[Collected data entries]
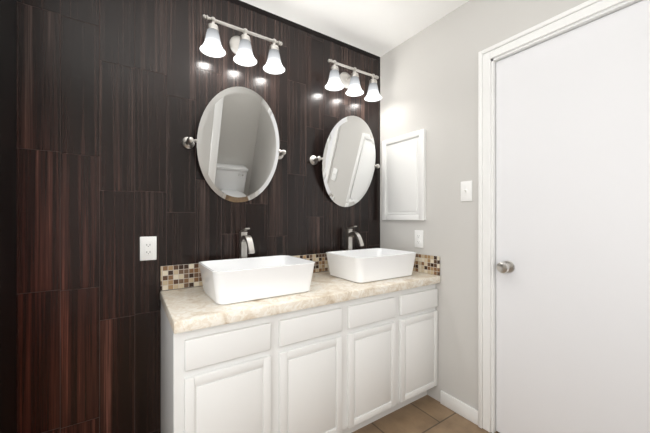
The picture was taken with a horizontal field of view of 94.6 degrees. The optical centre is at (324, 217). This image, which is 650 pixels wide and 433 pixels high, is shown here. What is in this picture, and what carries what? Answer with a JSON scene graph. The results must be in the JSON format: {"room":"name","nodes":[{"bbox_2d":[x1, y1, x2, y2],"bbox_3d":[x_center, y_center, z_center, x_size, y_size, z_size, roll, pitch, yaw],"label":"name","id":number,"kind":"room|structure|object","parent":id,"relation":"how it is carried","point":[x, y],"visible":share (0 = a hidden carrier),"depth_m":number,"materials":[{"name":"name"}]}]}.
{"room":"bathroom","nodes":[
{"label":"bathroom","id":0,"kind":"room"},
{"bbox_2d":[0,0,15,432],"bbox_3d":[-1.127,-0.046,0.957,0.067,2.440,0.619,0,0,-34],"label":"wall","id":1,"kind":"structure","parent":0,"point":[7,216],"depth_m":1.15,"materials":[{"name":"black wood"}]},
{"bbox_2d":[16,0,16,432],"bbox_3d":[-0.726,-0.046,1.668,2.940,2.440,0.116,0,0,-34],"label":"wall","id":2,"kind":"structure","parent":0,"point":[16,216],"depth_m":1.24,"materials":[{"name":"grey paint"}]},
{"bbox_2d":[17,0,379,432],"bbox_3d":[-0.419,-0.046,1.798,2.043,2.440,0.004,0,0,-34],"label":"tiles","id":3,"kind":"structure","parent":2,"relation":"attached to","point":[115,98],"depth_m":1.45,"materials":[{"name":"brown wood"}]},
{"bbox_2d":[140,236,156,260],"bbox_3d":[-0.877,0.152,1.488,0.072,0.118,0.009,0,0,-34],"label":"outlet","id":4,"kind":"object","parent":3,"relation":"attached to","point":[148,248],"visible":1,"depth_m":1.49,"materials":[{"name":"white plastic"}]},
{"bbox_2d":[200,14,284,73],"bbox_3d":[-0.452,-0.962,1.674,0.472,0.185,0.168,0,0,-34],"label":"sconce","id":5,"kind":"object","parent":3,"relation":"attached to","point":[240,47],"visible":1,"depth_m":1.64,"materials":[{"name":"white glass"}]},
{"bbox_2d":[325,59,381,101],"bbox_3d":[0.195,-0.962,2.102,0.472,0.185,0.168,0,0,-34],"label":"sconce","id":6,"kind":"object","parent":3,"relation":"attached to","point":[341,81],"visible":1,"depth_m":2.08,"materials":[{"name":"white glass"}]},
{"bbox_2d":[182,87,285,201],"bbox_3d":[-0.471,-0.398,1.681,0.586,0.619,0.134,0,0,-34],"label":"mirror","id":7,"kind":"object","parent":2,"relation":"attached to","point":[240,153],"visible":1,"depth_m":1.66,"materials":[{"name":"clear glass"}]},
{"bbox_2d":[310,116,379,206],"bbox_3d":[0.176,-0.388,2.112,0.586,0.621,0.130,0,0,-34],"label":"mirror","id":8,"kind":"object","parent":2,"relation":"attached to","point":[349,166],"visible":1,"depth_m":2.09,"materials":[{"name":"clear glass"}]},
{"bbox_2d":[240,0,468,56],"bbox_3d":[0.122,-1.316,0.387,2.940,0.100,3.190,0,0,-34],"label":"ceiling","id":9,"kind":"structure","parent":0,"point":[379,28],"depth_m":1.89,"materials":[{"name":"white paint"}]},
{"bbox_2d":[352,395,498,432],"bbox_3d":[0.122,1.224,0.387,2.940,0.100,3.190,0,0,-34],"label":"floor","id":10,"kind":"structure","parent":0,"point":[426,414],"depth_m":1.73,"materials":[{"name":"brown tile"}]},
{"bbox_2d":[161,285,437,432],"bbox_3d":[-0.052,0.794,1.713,1.520,0.760,0.519,0,0,-34],"label":"bathroom vanity","id":11,"kind":"object","parent":10,"relation":"on","point":[327,352],"depth_m":1.39,"materials":[{"name":"white paint"}]},
{"bbox_2d":[160,269,439,336],"bbox_3d":[-0.048,0.392,1.705,1.524,0.044,0.537,0,0,-34],"label":"countertop","id":12,"kind":"structure","parent":11,"relation":"on","point":[190,310],"depth_m":1.37,"materials":[{"name":"beige stone"}]},
{"bbox_2d":[239,228,254,257],"bbox_3d":[-0.430,0.211,1.646,0.052,0.313,0.169,0,0,-34],"label":"faucet","id":13,"kind":"object","parent":12,"relation":"on","point":[245,241],"visible":0.73,"depth_m":1.67,"materials":[{"name":"silver metal"}]},
{"bbox_2d":[199,255,314,304],"bbox_3d":[-0.339,0.294,1.500,0.500,0.147,0.360,0,0,-34],"label":"sink","id":14,"kind":"object","parent":12,"relation":"in","point":[229,281],"visible":1,"depth_m":1.38,"materials":[{"name":"white ceramic"}]},
{"bbox_2d":[345,226,363,249],"bbox_3d":[0.202,0.211,2.064,0.052,0.313,0.169,0,0,-34],"label":"faucet","id":15,"kind":"object","parent":12,"relation":"on","point":[350,234],"visible":0.67,"depth_m":2.09,"materials":[{"name":"silver metal"}]},
{"bbox_2d":[326,248,415,282],"bbox_3d":[0.294,0.294,1.919,0.500,0.147,0.360,0,0,-34],"label":"sink","id":16,"kind":"object","parent":12,"relation":"in","point":[366,265],"visible":1,"depth_m":1.79,"materials":[{"name":"white ceramic"}]},
{"bbox_2d":[380,0,587,409],"bbox_3d":[1.297,-0.046,1.166,0.120,2.440,2.954,0,0,-34],"label":"wall","id":17,"kind":"structure","parent":0,"point":[429,79],"depth_m":1.84,"materials":[{"name":"grey paint"}]},
{"bbox_2d":[382,129,425,219],"bbox_3d":[0.556,-0.287,2.155,0.024,0.608,0.390,0,0,-34],"label":"medicine cabinet","id":18,"kind":"object","parent":17,"relation":"attached to","point":[403,177],"visible":0.98,"depth_m":2.13,"materials":[{"name":"white wood"}]},
{"bbox_2d":[415,230,422,247],"bbox_3d":[0.639,0.144,2.042,0.008,0.118,0.072,0,0,-34],"label":"outlet","id":19,"kind":"object","parent":17,"relation":"attached to","point":[418,238],"visible":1,"depth_m":2.04,"materials":[{"name":"white plastic"}]},
{"bbox_2d":[440,390,477,424],"bbox_3d":[1.394,1.133,0.898,0.012,0.082,2.397,0,0,-34],"label":"baseboard","id":20,"kind":"structure","parent":17,"relation":"attached to","point":[462,409],"depth_m":1.78,"materials":[{"name":"white wood"}]},
{"bbox_2d":[461,181,471,200],"bbox_3d":[0.823,-0.156,1.753,0.021,0.118,0.072,0,0,-34],"label":"light switch","id":21,"kind":"object","parent":17,"relation":"attached to","point":[466,190],"visible":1,"depth_m":1.75,"materials":[{"name":"white plastic"}]},
{"bbox_2d":[478,0,641,432],"bbox_3d":[1.168,0.121,1.343,0.139,2.105,0.910,0,0,-34],"label":"door frame","id":22,"kind":"structure","parent":17,"relation":"attached to","point":[582,14],"depth_m":1.64,"materials":[{"name":"white wood"}]},
{"bbox_2d":[496,0,649,432],"bbox_3d":[1.129,0.157,1.317,0.106,2.019,0.754,0,0,-34],"label":"door","id":23,"kind":"structure","parent":17,"relation":"in","point":[572,231],"depth_m":1.35,"materials":[{"name":"white paint"}]}
]}

-- YOUR GOAL --
Write out each line of the data that holds the string "sconce".

-- TASK ANSWER --
{"bbox_2d":[200,14,284,73],"bbox_3d":[-0.452,-0.962,1.674,0.472,0.185,0.168,0,0,-34],"label":"sconce","id":5,"kind":"object","parent":3,"relation":"attached to","point":[240,47],"visible":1,"depth_m":1.64,"materials":[{"name":"white glass"}]},
{"bbox_2d":[325,59,381,101],"bbox_3d":[0.195,-0.962,2.102,0.472,0.185,0.168,0,0,-34],"label":"sconce","id":6,"kind":"object","parent":3,"relation":"attached to","point":[341,81],"visible":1,"depth_m":2.08,"materials":[{"name":"white glass"}]},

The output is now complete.